[Start of section]
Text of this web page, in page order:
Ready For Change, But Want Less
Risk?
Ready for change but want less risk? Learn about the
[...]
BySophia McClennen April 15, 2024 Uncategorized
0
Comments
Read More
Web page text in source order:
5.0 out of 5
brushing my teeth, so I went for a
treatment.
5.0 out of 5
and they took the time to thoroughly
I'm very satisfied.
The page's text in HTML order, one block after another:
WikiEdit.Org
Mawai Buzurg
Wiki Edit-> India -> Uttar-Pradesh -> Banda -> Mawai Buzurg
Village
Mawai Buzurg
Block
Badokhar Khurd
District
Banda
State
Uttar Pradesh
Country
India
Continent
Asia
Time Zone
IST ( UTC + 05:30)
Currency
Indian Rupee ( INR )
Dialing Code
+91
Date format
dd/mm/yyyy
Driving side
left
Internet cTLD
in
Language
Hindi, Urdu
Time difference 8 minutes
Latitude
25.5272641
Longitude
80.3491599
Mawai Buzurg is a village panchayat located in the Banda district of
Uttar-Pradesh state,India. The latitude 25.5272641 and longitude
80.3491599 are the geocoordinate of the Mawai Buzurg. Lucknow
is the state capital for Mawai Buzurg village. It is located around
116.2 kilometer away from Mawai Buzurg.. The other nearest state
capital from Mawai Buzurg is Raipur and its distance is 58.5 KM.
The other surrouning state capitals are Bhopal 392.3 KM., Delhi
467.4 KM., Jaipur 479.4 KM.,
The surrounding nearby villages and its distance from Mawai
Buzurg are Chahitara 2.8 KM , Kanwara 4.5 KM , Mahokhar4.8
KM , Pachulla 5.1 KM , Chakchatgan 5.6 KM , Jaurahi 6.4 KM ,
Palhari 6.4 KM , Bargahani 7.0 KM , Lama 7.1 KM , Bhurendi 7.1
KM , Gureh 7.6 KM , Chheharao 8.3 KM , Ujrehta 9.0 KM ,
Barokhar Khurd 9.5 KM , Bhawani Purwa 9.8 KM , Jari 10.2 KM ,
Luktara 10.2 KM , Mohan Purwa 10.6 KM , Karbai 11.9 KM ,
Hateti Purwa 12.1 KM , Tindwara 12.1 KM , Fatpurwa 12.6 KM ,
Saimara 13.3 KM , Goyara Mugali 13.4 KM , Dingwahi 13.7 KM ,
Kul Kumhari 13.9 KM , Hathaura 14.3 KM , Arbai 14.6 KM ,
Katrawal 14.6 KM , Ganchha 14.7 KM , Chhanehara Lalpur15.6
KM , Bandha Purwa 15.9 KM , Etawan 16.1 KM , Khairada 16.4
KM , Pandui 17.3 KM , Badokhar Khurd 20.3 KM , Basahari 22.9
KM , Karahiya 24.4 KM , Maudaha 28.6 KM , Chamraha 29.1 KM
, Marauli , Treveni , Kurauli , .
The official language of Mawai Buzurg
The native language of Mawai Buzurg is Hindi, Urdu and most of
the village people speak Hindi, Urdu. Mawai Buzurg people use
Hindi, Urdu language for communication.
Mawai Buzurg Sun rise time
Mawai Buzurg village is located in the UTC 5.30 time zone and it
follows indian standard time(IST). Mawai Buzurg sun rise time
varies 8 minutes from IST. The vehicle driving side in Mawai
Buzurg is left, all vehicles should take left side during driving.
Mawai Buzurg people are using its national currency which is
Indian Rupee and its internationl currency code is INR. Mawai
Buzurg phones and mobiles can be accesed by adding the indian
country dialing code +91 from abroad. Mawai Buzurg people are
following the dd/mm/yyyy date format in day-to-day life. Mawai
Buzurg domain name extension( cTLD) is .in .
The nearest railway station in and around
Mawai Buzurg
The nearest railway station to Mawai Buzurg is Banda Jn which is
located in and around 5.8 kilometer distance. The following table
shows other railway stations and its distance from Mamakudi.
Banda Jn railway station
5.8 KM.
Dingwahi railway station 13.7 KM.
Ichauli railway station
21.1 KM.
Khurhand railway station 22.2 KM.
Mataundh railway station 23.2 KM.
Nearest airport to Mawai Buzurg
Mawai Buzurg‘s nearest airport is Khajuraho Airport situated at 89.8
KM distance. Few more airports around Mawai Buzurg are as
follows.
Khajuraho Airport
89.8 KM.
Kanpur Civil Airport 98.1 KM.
[End of section]
ASSIGNED TASK: Reproduce all of the records precisely. No word may differ.

RESULT OF THIS TASK:
Text of this web page, in page order:
Ready For Change, But Want Less
Risk?
Ready for change but want less risk? Learn about the
[...]
BySophia McClennen April 15, 2024 Uncategorized
0
Comments
Read More
Web page text in source order:
5.0 out of 5
brushing my teeth, so I went for a
treatment.
5.0 out of 5
and they took the time to thoroughly
I'm very satisfied.
The page's text in HTML order, one block after another:
WikiEdit.Org
Mawai Buzurg
Wiki Edit-> India -> Uttar-Pradesh -> Banda -> Mawai Buzurg
Village
Mawai Buzurg
Block
Badokhar Khurd
District
Banda
State
Uttar Pradesh
Country
India
Continent
Asia
Time Zone
IST ( UTC + 05:30)
Currency
Indian Rupee ( INR )
Dialing Code
+91
Date format
dd/mm/yyyy
Driving side
left
Internet cTLD
in
Language
Hindi, Urdu
Time difference 8 minutes
Latitude
25.5272641
Longitude
80.3491599
Mawai Buzurg is a village panchayat located in the Banda district of
Uttar-Pradesh state,India. The latitude 25.5272641 and longitude
80.3491599 are the geocoordinate of the Mawai Buzurg. Lucknow
is the state capital for Mawai Buzurg village. It is located around
116.2 kilometer away from Mawai Buzurg.. The other nearest state
capital from Mawai Buzurg is Raipur and its distance is 58.5 KM.
The other surrouning state capitals are Bhopal 392.3 KM., Delhi
467.4 KM., Jaipur 479.4 KM.,
The surrounding nearby villages and its distance from Mawai
Buzurg are Chahitara 2.8 KM , Kanwara 4.5 KM , Mahokhar4.8
KM , Pachulla 5.1 KM , Chakchatgan 5.6 KM , Jaurahi 6.4 KM ,
Palhari 6.4 KM , Bargahani 7.0 KM , Lama 7.1 KM , Bhurendi 7.1
KM , Gureh 7.6 KM , Chheharao 8.3 KM , Ujrehta 9.0 KM ,
Barokhar Khurd 9.5 KM , Bhawani Purwa 9.8 KM , Jari 10.2 KM ,
Luktara 10.2 KM , Mohan Purwa 10.6 KM , Karbai 11.9 KM ,
Hateti Purwa 12.1 KM , Tindwara 12.1 KM , Fatpurwa 12.6 KM ,
Saimara 13.3 KM , Goyara Mugali 13.4 KM , Dingwahi 13.7 KM ,
Kul Kumhari 13.9 KM , Hathaura 14.3 KM , Arbai 14.6 KM ,
Katrawal 14.6 KM , Ganchha 14.7 KM , Chhanehara Lalpur15.6
KM , Bandha Purwa 15.9 KM , Etawan 16.1 KM , Khairada 16.4
KM , Pandui 17.3 KM , Badokhar Khurd 20.3 KM , Basahari 22.9
KM , Karahiya 24.4 KM , Maudaha 28.6 KM , Chamraha 29.1 KM
, Marauli , Treveni , Kurauli , .
The official language of Mawai Buzurg
The native language of Mawai Buzurg is Hindi, Urdu and most of
the village people speak Hindi, Urdu. Mawai Buzurg people use
Hindi, Urdu language for communication.
Mawai Buzurg Sun rise time
Mawai Buzurg village is located in the UTC 5.30 time zone and it
follows indian standard time(IST). Mawai Buzurg sun rise time
varies 8 minutes from IST. The vehicle driving side in Mawai
Buzurg is left, all vehicles should take left side during driving.
Mawai Buzurg people are using its national currency which is
Indian Rupee and its internationl currency code is INR. Mawai
Buzurg phones and mobiles can be accesed by adding the indian
country dialing code +91 from abroad. Mawai Buzurg people are
following the dd/mm/yyyy date format in day-to-day life. Mawai
Buzurg domain name extension( cTLD) is .in .
The nearest railway station in and around
Mawai Buzurg
The nearest railway station to Mawai Buzurg is Banda Jn which is
located in and around 5.8 kilometer distance. The following table
shows other railway stations and its distance from Mamakudi.
Banda Jn railway station
5.8 KM.
Dingwahi railway station 13.7 KM.
Ichauli railway station
21.1 KM.
Khurhand railway station 22.2 KM.
Mataundh railway station 23.2 KM.
Nearest airport to Mawai Buzurg
Mawai Buzurg‘s nearest airport is Khajuraho Airport situated at 89.8
KM distance. Few more airports around Mawai Buzurg are as
follows.
Khajuraho Airport
89.8 KM.
Kanpur Civil Airport 98.1 KM.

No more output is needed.